Extracted entries:
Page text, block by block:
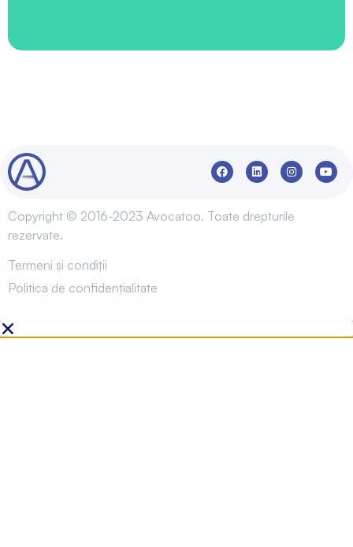
Copyright © 2016-2023 Avocatoo. Toate drepturile
rezervate.
Termeni și condiții
Politica de confidențialitate
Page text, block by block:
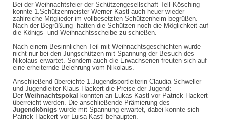
Bei der Weihnachtsfeier der Schützengesellschaft Tell Kösching
konnte 1.Schützenmeister Werner Kastl auch heuer wieder
zahlreiche Mitglieder im vollbesetzten Schützenheim begrüßen.
Nach der Begrüßung hatten die Schützen noch die Möglichkeit auf
die Königs- und Weihnachtsscheibe zu schießen.
Nach einem Besinnlichen Teil mit Weihnachtsgeschichten wurde
nicht nur bei den Jungschützen mit Spannung der Besuch des
Nikolaus erwartet. Sondern auch die Erwachsenen freuten sich auf
eine erheiternde Belehrung vom Nikolaus.
Anschließend übereichte 1.Jugendsportleiterin Claudia Schweller
und Jugendleiter Klaus Hackert die Preise der Jugend:
Der Weihnachtspokal
konnten an Lukas Kastl vor Patrick Hackert
überreicht werden.
Die anschließende Prämierung des
Jugendkönigs wurde mit Spannung erwartet, dabei konnte sich
Patrick Hackert vor Luisa Kastl behaupten.
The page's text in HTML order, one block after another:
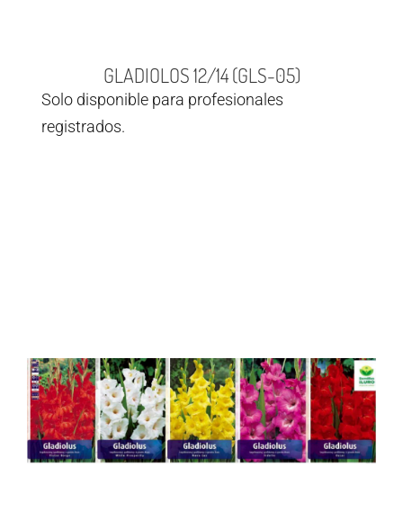
GLADIOLOS 12/14 (GLS-05)
Solo disponible para profesionales
registrados.
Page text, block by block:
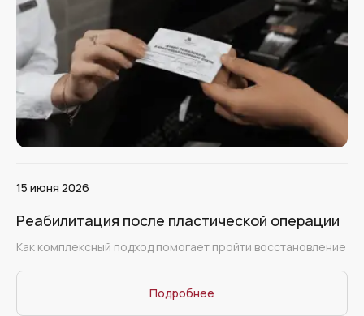
15 июня 2026
Реабилитация после пластической операции
Как комплексный подход помогает пройти восстановление
Подробнее
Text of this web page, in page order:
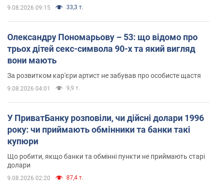
9.08.2026 09:15 33,3 т.
Олександру Пономарьову – 53: що відомо про
трьох дітей секс-символа 90-х та який вигляд
вони мають
За розвитком кар'єри артист не забував про особисте щастя
9.08.2026 04:01 9,9 т.
У ПриватБанку розповіли, чи дійсні долари 1996
року: чи приймають обмінники та банки такі
купюри
Що робити, якщо банки та обмінні пункти не приймають старі
долари
9.08.2026 02:20 87,4 т.
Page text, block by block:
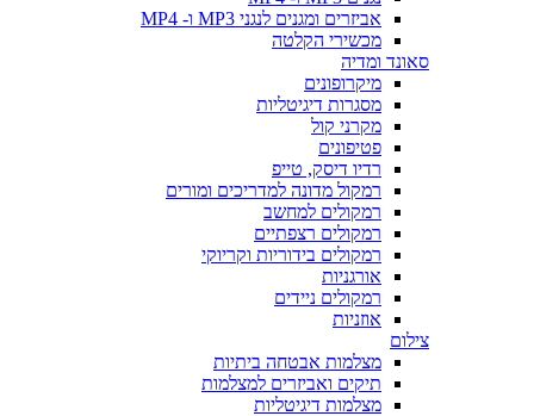
אביזרים ומגנים לנגני MP3 ו- MP4
מכשירי הקלטה
סאונד ומדיה
מיקרופונים
מסגרות דיגיטליות
מקרני קול
פטיפונים
רדיו דיסק, טייפ
רמקול מדונה למדריכים ומורים
רמקולים למחשב
רמקולים רצפתיים
רמקולים בידוריות וקריוקי
אורגניות
רמקולים ניידים
אוזניות
צילום
מצלמות אבטחה ביתיות
תיקים ואביזרים למצלמות
מצלמות דיגיטליות
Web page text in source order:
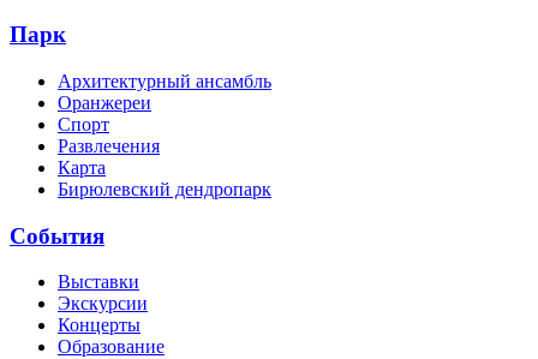
Парк
Архитектурный ансамбль
Оранжереи
Спорт
Развлечения
Карта
Бирюлевский дендропарк
События
Выставки
Экскурсии
Концерты
Образование
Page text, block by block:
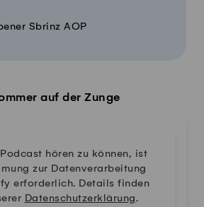
Sbrinz AOP
auf der Zunge
hören zu können, ist
zur Datenverarbeitung
erforderlich. Details finden
Datenschutzerklärung.
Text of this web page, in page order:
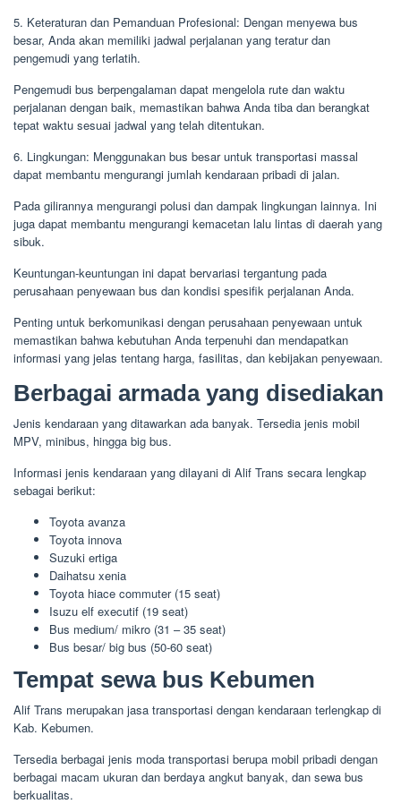
5. Keteraturan dan Pemanduan Profesional: Dengan menyewa bus
besar, Anda akan memiliki jadwal perjalanan yang teratur dan
pengemudi yang terlatih.
Pengemudi bus berpengalaman dapat mengelola rute dan waktu
perjalanan dengan baik, memastikan bahwa Anda tiba dan berangkat
tepat waktu sesuai jadwal yang telah ditentukan.
6. Lingkungan: Menggunakan bus besar untuk transportasi massal
dapat membantu mengurangi jumlah kendaraan pribadi di jalan.
Pada gilirannya mengurangi polusi dan dampak lingkungan lainnya. Ini
juga dapat membantu mengurangi kemacetan lalu lintas di daerah yang
sibuk.
Keuntungan-keuntungan ini dapat bervariasi tergantung pada
perusahaan penyewaan bus dan kondisi spesifik perjalanan Anda.
Penting untuk berkomunikasi dengan perusahaan penyewaan untuk
memastikan bahwa kebutuhan Anda terpenuhi dan mendapatkan
informasi yang jelas tentang harga, fasilitas, dan kebijakan penyewaan.
Berbagai armada yang disediakan
Jenis kendaraan yang ditawarkan ada banyak. Tersedia jenis mobil
MPV, minibus, hingga big bus.
Informasi jenis kendaraan yang dilayani di Alif Trans secara lengkap
sebagai berikut:
Toyota avanza
Toyota innova
Suzuki ertiga
Daihatsu xenia
Toyota hiace commuter (15 seat)
Isuzu elf executif (19 seat)
Bus medium/ mikro (31 – 35 seat)
Bus besar/ big bus (50-60 seat)
Tempat sewa bus Kebumen
Alif Trans merupakan jasa transportasi dengan kendaraan terlengkap di
Kab. Kebumen.
Tersedia berbagai jenis moda transportasi berupa mobil pribadi dengan
berbagai macam ukuran dan berdaya angkut banyak, dan sewa bus
berkualitas.
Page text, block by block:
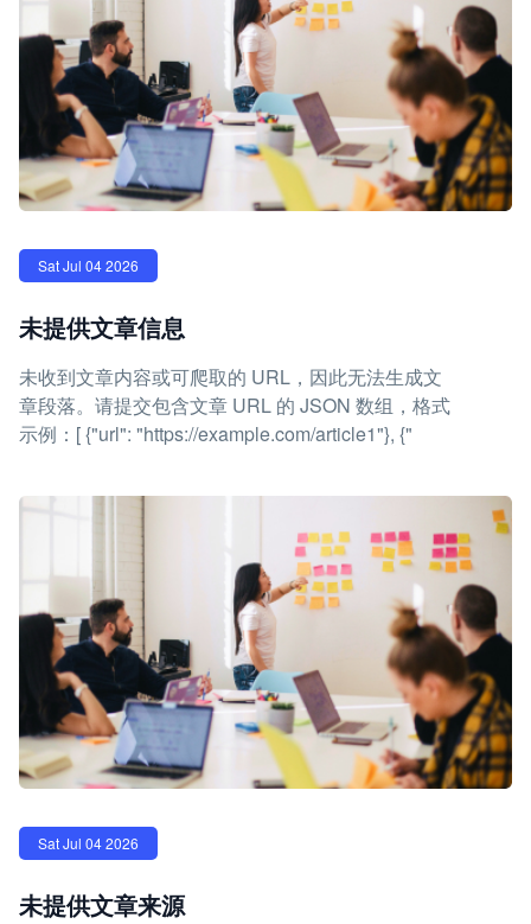
Sat Jul 04 2026
未提供文章信息
未收到文章内容或可爬取的 URL，因此无法生成文
章段落。请提交包含文章 URL 的 JSON 数组，格式
示例：[ {"url": "https://example.com/article1"}, {"
Sat Jul 04 2026
未提供文章来源
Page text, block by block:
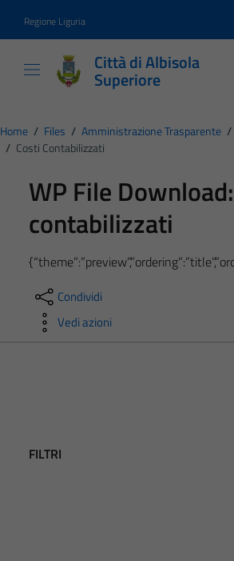
Regione Liguria
Città di Albisola
Superiore
Home / Files / Amministrazione Trasparente /
/ Costi Contabilizzati
WP File Download:
contabilizzati
Condividi
Vedi azioni
FILTRI
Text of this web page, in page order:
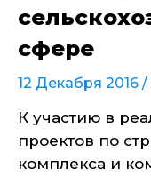
сфере
12 Декабря 2016 /
К участию в
проектов по
комплекса и
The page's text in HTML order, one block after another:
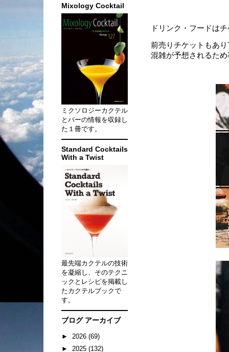
ドリンク・フードは
前売りチケットもあ
混雑が予想されるた
Mixology Cocktail
ミクソロジーカクテル
とバーの情報を収録し
た１冊です。
Standard Cocktails
With a Twist
最先端カクテルの技術
を凝縮し、そのテクニ
ックとレシピを掲載し
たカクテルブックで
す。
ブログ アーカイブ
► 2026 (69)
► 2025 (132)
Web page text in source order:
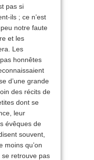
pas si
ils ; ce n’est
notre faute
et les
Les
honnêtes
d’une grande
des récits de
dont se
leur
évêques de
souvent,
moins qu’on
se retrouve pas
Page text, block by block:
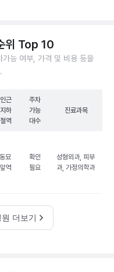
위 Top 10
능 여부, 가격 및 비용 등을
인근
지하
철역
주차
가능
대수
진료과목
동묘
앞역
확인
필요
성형외과, 피부
과, 가정의학과
더보기
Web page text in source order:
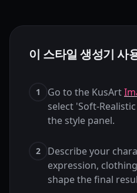
이 스타일 생성기 사
1 Go to the KusArt
select 'Soft-
the style panel.
2
Describe your
expression,
shape the final
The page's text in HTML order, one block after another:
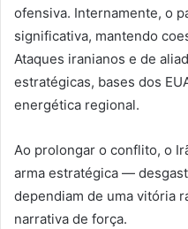
ofensiva. Internamente, o
significativa, mantendo
Ataques iranianos e de
estratégicas, bases dos
energética regional.
Ao prolongar o conflito, o
arma estratégica —
dependiam de uma vitória
narrativa de força.
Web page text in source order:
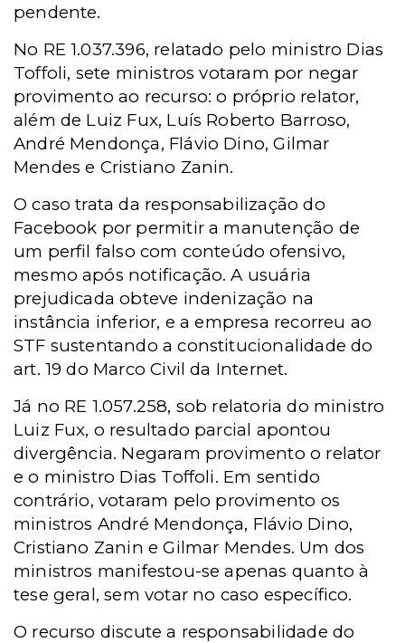
pendente.
No RE 1.037.396, relatado pelo ministro Dias
Toffoli, sete ministros votaram por negar
provimento ao recurso: o próprio relator,
além de Luiz Fux, Luís Roberto Barroso,
André Mendonça, Flávio Dino, Gilmar
Mendes e Cristiano Zanin.
O caso trata da responsabilização do
Facebook por permitir a manutenção de
um perfil falso com conteúdo ofensivo,
mesmo após notificação. A usuária
prejudicada obteve indenização na
instância inferior, e a empresa recorreu ao
STF sustentando a constitucionalidade do
art. 19 do Marco Civil da Internet.
Já no RE 1.057.258, sob relatoria do ministro
Luiz Fux, o resultado parcial apontou
divergência. Negaram provimento o relator
e o ministro Dias Toffoli. Em sentido
contrário, votaram pelo provimento os
ministros André Mendonça, Flávio Dino,
Cristiano Zanin e Gilmar Mendes. Um dos
ministros manifestou-se apenas quanto à
tese geral, sem votar no caso específico.
O recurso discute a responsabilidade do
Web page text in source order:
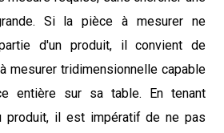
Si la pièce à mesurer ne
d'un produit, il convient de
mesurer tridimensionnelle capable
entière sur sa table. En tenant
produit, il est impératif de ne pas
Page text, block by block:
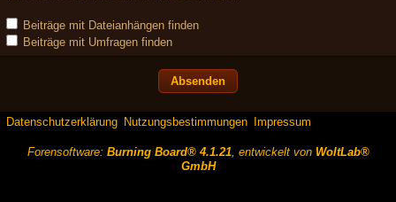
Beiträge mit Dateianhängen finden
Beiträge mit Umfragen finden
Datenschutzerklärung Nutzungsbestimmungen Impressum
Forensoftware: Burning Board® 4.1.21, entwickelt von WoltLab®
GmbH

Problem to solve:
Only the count, nothing else: how many lines of the records hold the word "Beiträge"?

Solution for this exercise:
2